Efendimiz (sallallahu aleyhi ve sellem), “Dünya, ahiretin tarlasıdır” buyurur. Dünya tarlası, ahiret hasadını kazanabilmek için ömür boyu sürülür, ekilir, biçilir.
Ancak sonuçta, Cennet’i kazandıracak olan bu ahiret çiftçiliğinin en verimli zamanı, gençlik yıllarıdır. Çünkü her ibadet, ancak gençken tam ve mükemmel yapılabilir.
Gençler, bu önemli fırsatı, değerlendirmekte zorlanıyorlar. Gençliğini bütünüyle kulluğa dönüştürüp, ahiret yatırımı haline getiremeyenlerin önünde hangi engeller var? Bu soru ciddi olarak irdelendiğinde, karşımıza ilk olarak, hayata ve ölüme bakışımızdaki yanılgılar çıkıyor.
Bu husustaki en önemli yanılgı, gençliği ebedi sanmaktır. Her ne kadar, yaşanılan her gün, yaşlılığa atılan bir adım olarak görünse de hissiyatlar, gençliği hiç bitmeyecekmiş zannettirir. Bu zan yüzünden, gençliğin altın yılları, sırf oyun ve eğlenceye sarf edilir. Ne yazık ki, bunun adı da “Hayatını yaşamak” sanılır.
Delikanlılığın, o güzelim yılları delice harcamak demek olmadığı, çok geçmeden bilinir ama gençlik geri gelmeyecektir!
Gençlik, tekrarı olmayan bir film gibidir. Fırsatlarla, imkânlarla dolu müthiş bir süreçtir. Bu yüzden de yanlış kullanıldığında, keşkeler, ahlar, vahlar faydasız ve neticesizdir. Tekrarı yoktur amma her saniyesiyle sorulacak bir hesabı vardır.
Bir Arap Şairi’i, ihtiyarlığın eline düştüğü acizlik günlerinde şöyle dertlenir:
Eğer gençliğim, dönüp tekrar bana gelseydi,
İhtiyarlığın elinden neler çektiğimi, ona şikâyet edecektim.

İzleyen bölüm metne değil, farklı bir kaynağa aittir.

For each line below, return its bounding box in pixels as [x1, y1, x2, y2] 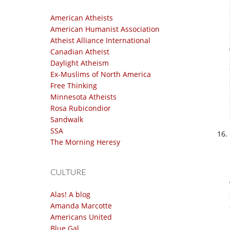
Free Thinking [50, 81, 97, 90]
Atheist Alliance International [50, 35, 150, 45]
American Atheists [50, 13, 113, 23]
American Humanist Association [50, 24, 160, 34]
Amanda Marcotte [50, 201, 112, 210]
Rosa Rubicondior [50, 103, 111, 113]
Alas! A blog [50, 189, 90, 199]
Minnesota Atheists [50, 92, 117, 102]
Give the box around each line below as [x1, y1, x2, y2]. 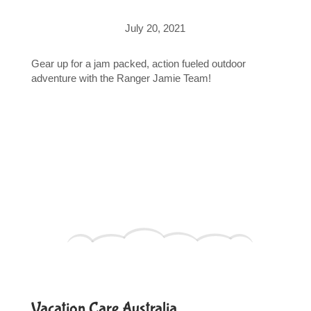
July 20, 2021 [125, 22, 186, 34]
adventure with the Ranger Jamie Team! [31, 72, 211, 84]
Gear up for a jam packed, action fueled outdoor [31, 57, 246, 69]
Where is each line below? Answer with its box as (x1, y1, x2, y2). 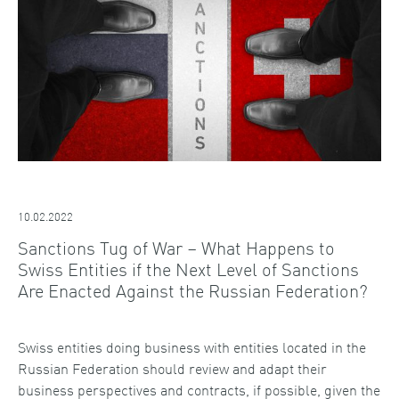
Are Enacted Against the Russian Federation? (18, 277, 368, 303)
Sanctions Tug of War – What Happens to (18, 234, 335, 260)
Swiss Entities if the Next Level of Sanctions (18, 256, 359, 281)
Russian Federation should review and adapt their (18, 357, 327, 379)
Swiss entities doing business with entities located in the (18, 336, 366, 358)
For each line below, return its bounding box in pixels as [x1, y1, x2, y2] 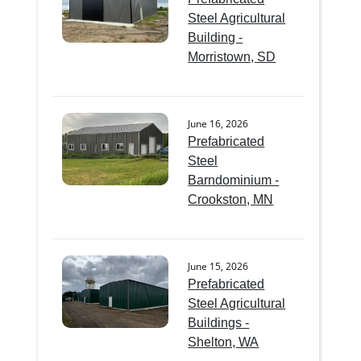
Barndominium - [188, 172, 280, 187]
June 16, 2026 [188, 116, 249, 131]
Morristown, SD [188, 49, 276, 64]
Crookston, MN [188, 192, 274, 206]
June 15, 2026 [188, 259, 249, 273]
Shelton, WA [188, 334, 259, 349]
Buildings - [188, 315, 250, 330]
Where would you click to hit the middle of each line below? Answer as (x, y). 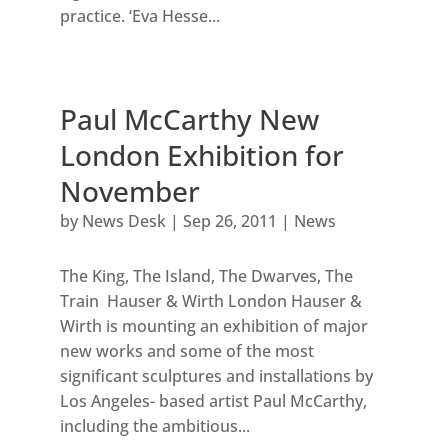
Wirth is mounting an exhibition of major (213, 326)
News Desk (123, 221)
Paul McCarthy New (189, 119)
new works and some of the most (186, 351)
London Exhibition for (201, 155)
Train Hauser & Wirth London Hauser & (210, 301)
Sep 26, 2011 (229, 221)
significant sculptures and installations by (216, 376)
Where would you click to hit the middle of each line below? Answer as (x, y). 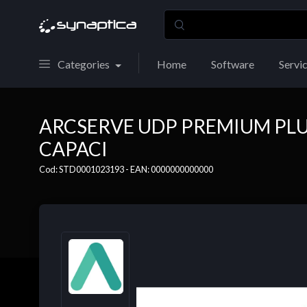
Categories (84, 64)
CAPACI (73, 149)
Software (232, 64)
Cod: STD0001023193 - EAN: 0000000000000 (126, 169)
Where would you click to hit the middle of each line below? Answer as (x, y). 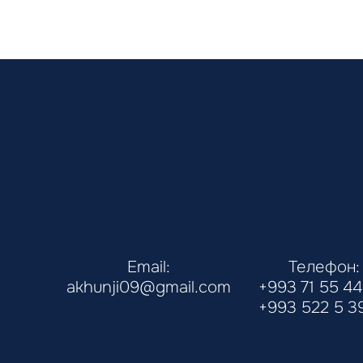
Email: (149, 267)
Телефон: (325, 267)
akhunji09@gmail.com (149, 287)

Tabii ki, bu duyguyu çok insan yaşadı. Fakat böyle bir şikâyeti hiç kimse yapamadı. Çünkü kimseye gençliği tekrar geri gelmedi.

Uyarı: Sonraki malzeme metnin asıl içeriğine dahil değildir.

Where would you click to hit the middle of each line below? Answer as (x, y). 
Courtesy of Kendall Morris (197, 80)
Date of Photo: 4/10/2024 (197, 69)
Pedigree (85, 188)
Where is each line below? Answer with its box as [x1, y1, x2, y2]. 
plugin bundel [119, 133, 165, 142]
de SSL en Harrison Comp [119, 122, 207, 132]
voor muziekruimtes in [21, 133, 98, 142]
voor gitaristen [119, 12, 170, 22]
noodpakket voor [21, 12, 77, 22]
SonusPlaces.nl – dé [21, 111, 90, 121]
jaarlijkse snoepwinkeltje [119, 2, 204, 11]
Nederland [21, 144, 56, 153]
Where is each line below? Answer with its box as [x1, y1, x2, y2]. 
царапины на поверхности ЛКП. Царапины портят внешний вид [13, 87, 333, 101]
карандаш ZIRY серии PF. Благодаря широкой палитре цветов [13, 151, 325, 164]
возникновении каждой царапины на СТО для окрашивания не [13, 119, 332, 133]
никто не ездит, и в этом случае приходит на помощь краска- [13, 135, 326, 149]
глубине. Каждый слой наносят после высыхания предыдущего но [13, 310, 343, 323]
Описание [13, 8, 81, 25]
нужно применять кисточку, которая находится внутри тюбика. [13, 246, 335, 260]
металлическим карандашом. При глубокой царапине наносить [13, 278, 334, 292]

Rahmetli babam, vefat edinceye kadar kendisini hep genç saydı. “Ben kıdemli gencim” derdi ve eklerdi: “İmanlı insan, dünyada kaybolan gençliğine fazla yanmaz. Çünkü bu fani geçlik ebedi ve baki bir gençliğin tohumudur.”
Sonlu ve sınırlı olanı verip, sonsuz ve sınırsız olanı almak, elbette çok karlı bir ticarettir. Böylesine kazancı bol bir ticaret imkânını, ancak Rabbimiz sunar bize.
İmanlı gençler, gençliklerini bir ebedi saadet yatırımına dönüştürürler. Peki, ya imansız olanlar?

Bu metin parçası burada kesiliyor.